Makaleyi faydalı buldun mu?
17
0
Makeleyi Paylaşın

Alport sendromu ile İlgili Sıkça Sorulan Sorular

Alport Sendromu Genetik Midir?

Alport sendromu genetik bir hastalıktır. Genlerdeki bozukluklara bağlı olarak tip 4 kollajen adı verilen proteinler sağlık bir şekilde üretilemez. Buna bağlı olarak hastaların böbreklerinde problemler meydana gelir. Bununla birlikte tip 4 kollajenin bulunduğu kulak ve gözde problemler meydana gelir.
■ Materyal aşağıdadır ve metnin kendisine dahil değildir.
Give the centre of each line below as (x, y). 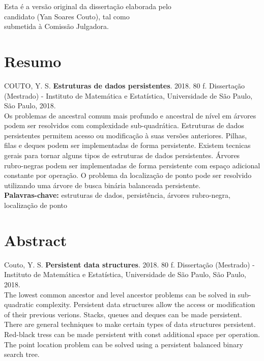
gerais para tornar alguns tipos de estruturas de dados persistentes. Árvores (122, 155)
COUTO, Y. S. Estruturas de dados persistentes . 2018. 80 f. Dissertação (125, 85)
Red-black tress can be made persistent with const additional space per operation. (132, 334)
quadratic (19, 304)
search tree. (22, 354)
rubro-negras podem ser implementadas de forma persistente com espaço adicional (132, 165)
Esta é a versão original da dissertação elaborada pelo (88, 6)
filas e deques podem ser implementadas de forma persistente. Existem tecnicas (127, 145)
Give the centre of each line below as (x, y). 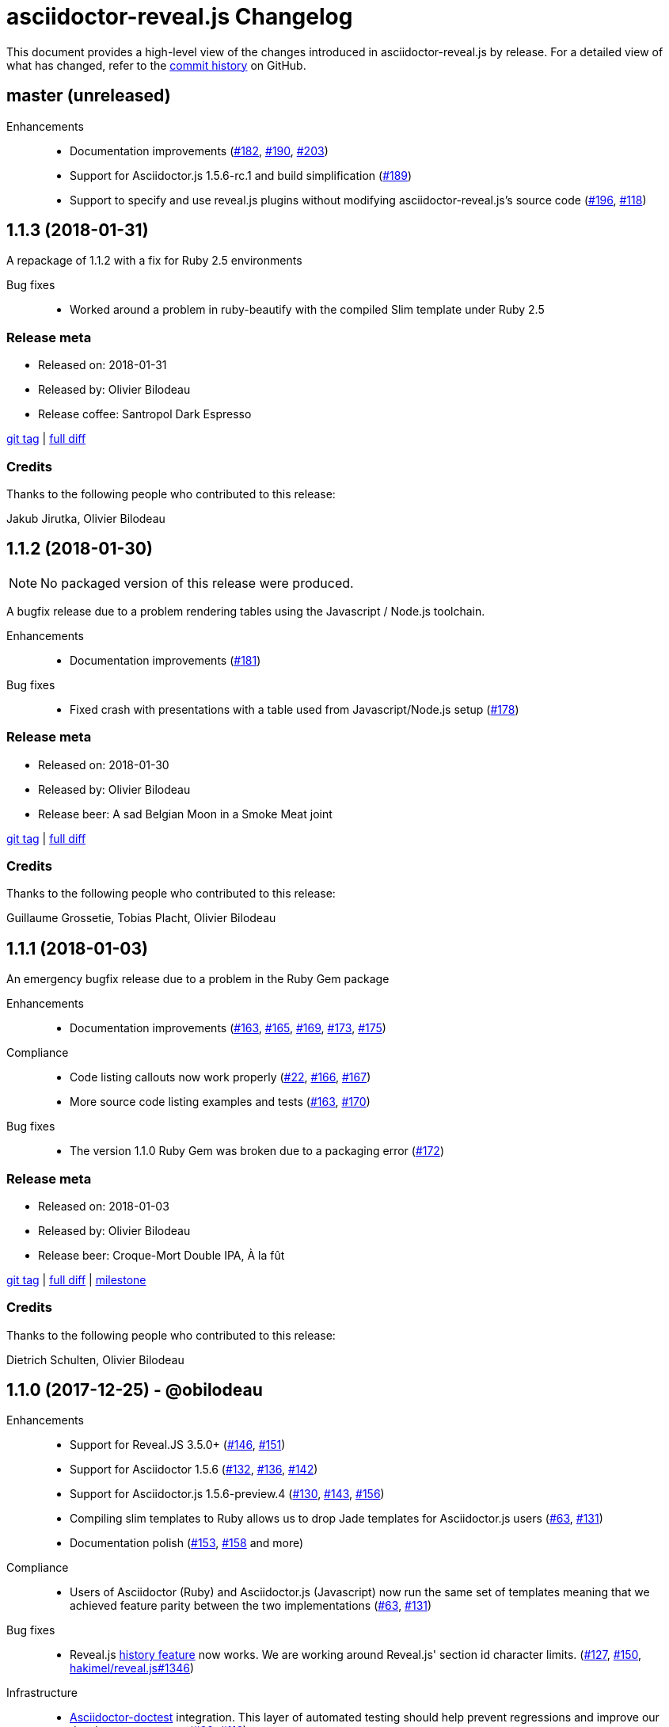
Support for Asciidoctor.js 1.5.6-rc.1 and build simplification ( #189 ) (241, 175)
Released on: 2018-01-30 (104, 764)
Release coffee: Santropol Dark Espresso (145, 414)
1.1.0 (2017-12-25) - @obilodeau (135, 1390)
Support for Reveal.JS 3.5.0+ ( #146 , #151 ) (178, 1445)
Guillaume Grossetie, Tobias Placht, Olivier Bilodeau (141, 918)
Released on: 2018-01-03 (104, 1206)
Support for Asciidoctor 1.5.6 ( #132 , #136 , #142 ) (194, 1470)
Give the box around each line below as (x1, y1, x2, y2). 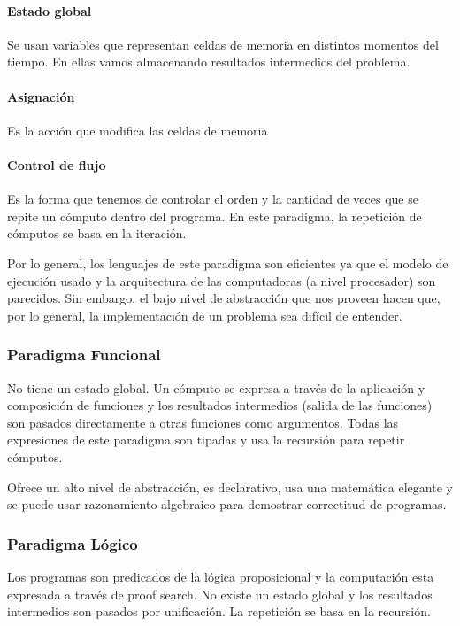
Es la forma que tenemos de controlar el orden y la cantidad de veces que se (7, 189, 418, 208)
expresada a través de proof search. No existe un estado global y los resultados (7, 584, 433, 603)
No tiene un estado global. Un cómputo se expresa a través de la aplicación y (7, 378, 425, 397)
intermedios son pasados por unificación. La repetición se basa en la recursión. (7, 602, 431, 621)
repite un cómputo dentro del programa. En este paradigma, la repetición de (7, 206, 422, 225)
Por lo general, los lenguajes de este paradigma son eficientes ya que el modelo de (7, 253, 448, 272)
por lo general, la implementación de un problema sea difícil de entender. (7, 305, 402, 324)
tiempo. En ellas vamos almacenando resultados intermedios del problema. (7, 52, 410, 71)
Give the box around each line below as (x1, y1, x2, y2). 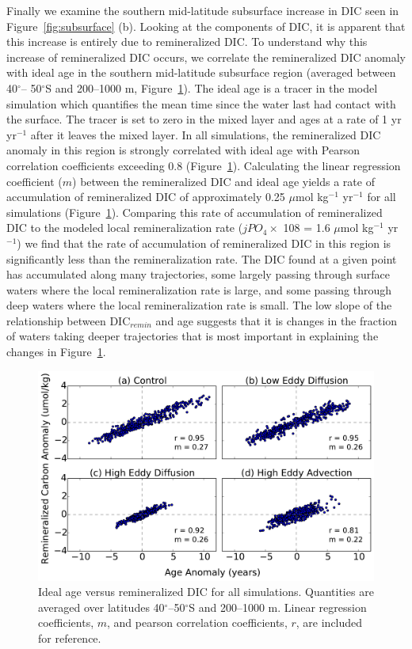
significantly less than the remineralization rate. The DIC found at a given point (6, 250, 397, 267)
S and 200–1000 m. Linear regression (189, 598, 367, 615)
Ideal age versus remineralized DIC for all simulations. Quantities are (38, 583, 374, 600)
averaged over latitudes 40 (38, 598, 165, 615)
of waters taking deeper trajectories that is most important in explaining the (6, 328, 379, 344)
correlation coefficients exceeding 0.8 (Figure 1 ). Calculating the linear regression (6, 157, 401, 173)
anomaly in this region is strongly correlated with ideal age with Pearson (6, 142, 360, 158)
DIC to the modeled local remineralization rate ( (6, 219, 243, 236)

Kişilerde görme problemleriyle beraber sağırlık dahi meydana gelebilir.

Ass. Dr. Samet Töken

Alport Sendromu Tedavi Edilebilir Mi?

Alport sendromunun kesin olarak bir tedavisi halen mümkün değildir. Yapılan çalışmalara göre en iyi tedavi seçeneği böbreğin fonksiyonlarını korumaya yönelik yapılan bazı ilaç tedavileridir. Bununla birlikte hastalarda böbrek yetmezliği gelişirse böbrek nakli de etkili bir tedavi yöntemi olabilir.

Ass. Dr. Samet Töken

Alport Sendromuna Bağlı Olarak Yüksek Tansiyon Görülür Mü?
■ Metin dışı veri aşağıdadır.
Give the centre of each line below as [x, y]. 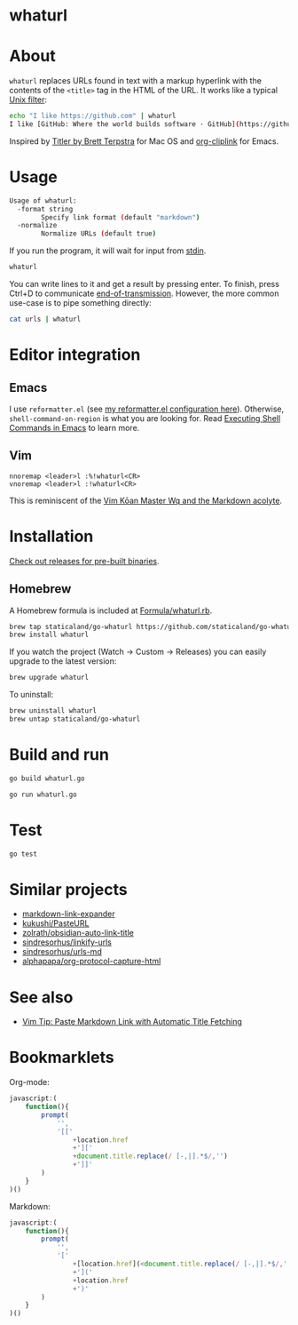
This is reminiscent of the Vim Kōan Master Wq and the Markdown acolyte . [145, 500]
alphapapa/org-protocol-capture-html [91, 962]
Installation [51, 536]
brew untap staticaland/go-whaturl [75, 719]
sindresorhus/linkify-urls [67, 942]
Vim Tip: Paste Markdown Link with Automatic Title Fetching [132, 1022]
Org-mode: [30, 1082]
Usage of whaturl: [43, 201]
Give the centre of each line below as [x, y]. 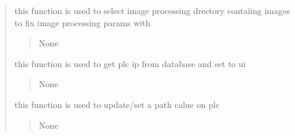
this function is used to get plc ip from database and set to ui [130, 63]
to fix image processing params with [82, 22]
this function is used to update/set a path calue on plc [117, 104]
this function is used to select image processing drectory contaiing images [152, 10]
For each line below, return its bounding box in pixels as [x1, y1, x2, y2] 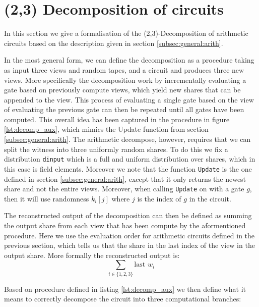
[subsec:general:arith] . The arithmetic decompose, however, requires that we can [4, 134, 251, 144]
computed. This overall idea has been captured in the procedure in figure [4, 114, 230, 124]
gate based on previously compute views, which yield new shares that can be [4, 84, 241, 95]
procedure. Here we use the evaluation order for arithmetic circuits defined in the [4, 230, 255, 240]
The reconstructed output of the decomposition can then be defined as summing [4, 210, 252, 221]
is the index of [137, 193, 181, 203]
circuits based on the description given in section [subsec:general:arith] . [4, 37, 223, 48]
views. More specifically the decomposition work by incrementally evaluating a [4, 74, 246, 85]
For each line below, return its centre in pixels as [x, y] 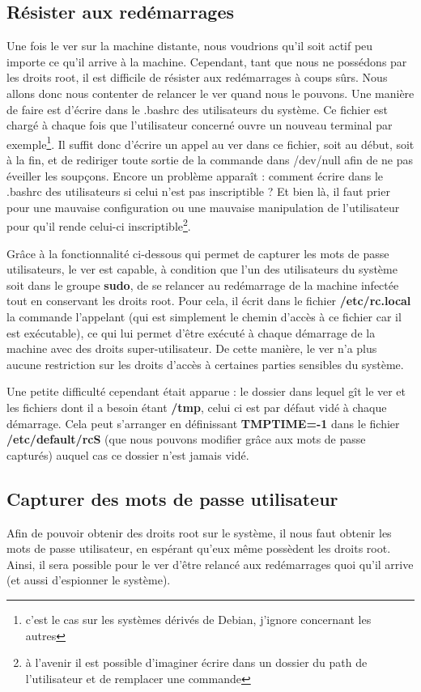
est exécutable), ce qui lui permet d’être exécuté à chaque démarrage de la [191, 332]
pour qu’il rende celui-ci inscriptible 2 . [99, 225]
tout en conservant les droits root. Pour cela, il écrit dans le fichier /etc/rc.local [209, 301]
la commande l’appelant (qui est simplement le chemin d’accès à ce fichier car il [204, 317]
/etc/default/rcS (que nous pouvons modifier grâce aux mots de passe [186, 439]
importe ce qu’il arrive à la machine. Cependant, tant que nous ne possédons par [207, 61]
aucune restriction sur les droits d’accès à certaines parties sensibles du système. [205, 364]
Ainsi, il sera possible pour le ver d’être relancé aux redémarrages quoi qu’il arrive [210, 564]

Alport sendromuna bağlı olarak böbreğin içerisindeki küçük damarlar tahrip olur. Bu damarların tahrip olması sonucunda tansiyonun kontrolü böbrekler tarafından yapılamaz. Bu sebeple hipertansiyon belirtileri ve şikayetleri gelişir. Bunun tedavisi de genellikle böbrek yetmezliğinin ilerlemesini önleyen ilaçlar ile yapılabilir.